- DIRECTIONS -
Every record needs to come back as written, except for the pictures.

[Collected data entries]

──────

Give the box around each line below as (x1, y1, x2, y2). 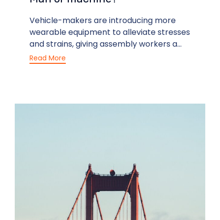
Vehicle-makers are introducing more (29, 15, 176, 27)
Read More (29, 53, 66, 63)
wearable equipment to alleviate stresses (29, 27, 190, 38)
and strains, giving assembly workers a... (29, 38, 182, 50)

──────

- WRITTEN RESPONSE -
Give the box around each line below as (x1, y1, x2, y2). 
Vehicle-makers are introducing more (29, 15, 176, 27)
Read More (29, 53, 66, 63)
wearable equipment to alleviate stresses (29, 27, 190, 38)
and strains, giving assembly workers a... (29, 38, 182, 50)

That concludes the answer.